Jilbab: Sekedar Simbol Agama?

.
Foto: style.pk

Di negara – negara sekuler dimana terjadi pemisahan antara urusan agama dan negara, dimana secara umum berarti, negara harus netral dari agama apapun. Anggapan negara sekuler adalah “netral” ternyata memunculkan beberapa perdebatan saat Negara mulai melarang “penampakan” simbol agama, baik di sekolah umum atau oleh warga negaranya sendiri.

Pelarangan untuk menggunakan simbol agama oleh Negara yang paling sering mnejadi perdebatan adalah pelarangan penggunaan jilbab (kerudung perempuan Islam/headscarf).

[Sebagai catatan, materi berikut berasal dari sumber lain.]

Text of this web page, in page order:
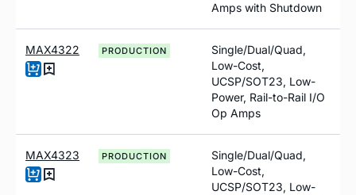
Amps with Shutdown
MAX4322 PRODUCTION
Single/Dual/Quad,
Low-Cost,
UCSP/SOT23, Low-
Power, Rail-to-Rail I/O
Op Amps
MAX4323 PRODUCTION
Single/Dual/Quad,
Low-Cost,
UCSP/SOT23, Low-
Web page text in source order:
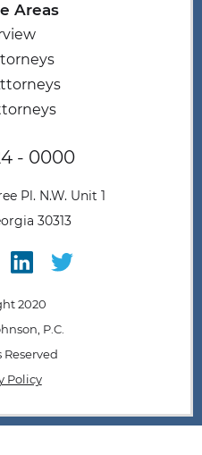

Jerman melarang guru-guru perempuan (muslim) untuk mengenakan jilbab di sekolah-sekolah umum (public school). Walaupun tidak semua negara bagian menerapkan aturan larangan berjilbab, namun wacana larangan tersebut makin meluas dari tahun ke tahun. Padahal, dengan jumlah lebih dari 3,5 juta muslim, Jerman menjadi negara yang memiliki penduduk Islam terbesar di Eropa Barat selain Perancis. Sedangkan Perancis, bukan hanya melarang guru untuk memakai jilbab tapi larangan tersebut juga berlaku bagi murid – murid perempuan. Denmark, Belgia, Swedia, dan Kosovo pun melakukan hal yang sama, keduanya beralasan bahwa mendorong rasa kesetaraan dan mencegah terjadinya pemisahan dengan basis simbol-simbol eksternal. Demokrasi dan keterbukaan bahkan menjadi alasan negara-negara tersebut untuk melarang perempuan menggunakan jilbab.

Berbeda dengan Belanda, penggunaan Jilbab masih menjadi perdebatan, di negeri yang terkenal dengan bunga tulip, Pengadilan yang paling anti korupsi sedunia (the Hague), di negeri van orange itu perempuan yang mendapatkan larangan untuk menggunakan jilbab dapat mengadukan nasibnya ke Komisi Penanganan Kesamaan Hak, yang merupakan wadah bagi para muslimah untuk menuntut haknya.


Demokrasi, HAM, dan Jilbab (headscarf)

Jilbab dalam Islam adalah salah satu kewajiban yang harus dijalankan oleh para perempuan muslim. Apakah alasan “negara harus netral” menjadi dasar legitimasi mengatur cara berbusana seseorang (kelompok masyarakat tertentu - Muslim)?. Ada beberapa alasan yang dipergunakan oleh negara-negara yang mengeluarkan suatu aturan “larangan ber-jilbab”, baik untuk guru, murid atau public servant, yakni penegakkan demokrasi dan hak asasi manusia (kesetaraan), bahkan ada yang memakai alasan bahwa jilbab merupakan simbol kegagalan integrasi dan penindasan perempuan untuk mengeluarkan larangan berjilbab.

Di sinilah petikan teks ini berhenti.